EMPLOYMENT AGREEMENT
Between:
Stantec Consulting Ltd.
- and -
Xxxx Xxxxxxx
REMUNERATION
STANTEC shall cause to be paid to the Executive as his remuneration a base
salary (the "Base Salary") of $5,769.77 bi-weekly.
TRAVEL AND OTHER EXPENSES
STANTEC agrees to reimburse the Executive for travel and entertainment expenses
actually and properly incurred by the Executive in the course of performing his
services hereunder, such payment to be made in accordance with STANTEC's
policies.
OVERTIME EXEMPTION
The Executive will be exempt from overtime entitlements as the scope of the
Executive's duties and responsibilities will be supervisory or managerial in
nature and/or by virtue of the Executive's profession.
BONUS
STANTEC may, in its sole discretion, pay the Executive a bonus from time to
time. In determining whether or not to pay a bonus in respect of any year,
STANTEC will consider, among other things, exceptional individual and corporate
performance. Receipt of a bonus in any year shall not create an entitlement to a
bonus in subsequent years.
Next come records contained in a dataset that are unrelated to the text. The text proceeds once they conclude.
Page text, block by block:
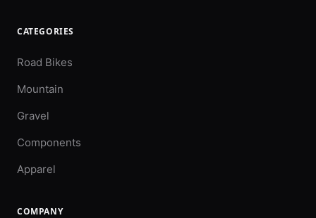
CATEGORIES
Road Bikes
Mountain
Gravel
Components
Apparel
COMPANY

In the event that the employment of the Executive is
terminated as a result of the operation of Sections 3.2(b), 3.3, 3.4, or 3.5,
the Executive shall be entitled to a bonus equal to:
a) in respect of the fiscal year prior to the year in which the Executive's
employment is terminated, if no bonus has been paid in respect of that
year, a bonus in the amount of 35% of the Executive's Base Salary for that
year; and
b) in respect of the year in which the Executive's employment is terminated,
the amount of 35% of the Executive's base salary for that year, pro rated
for that portion of the year which has elapsed to the date of termination.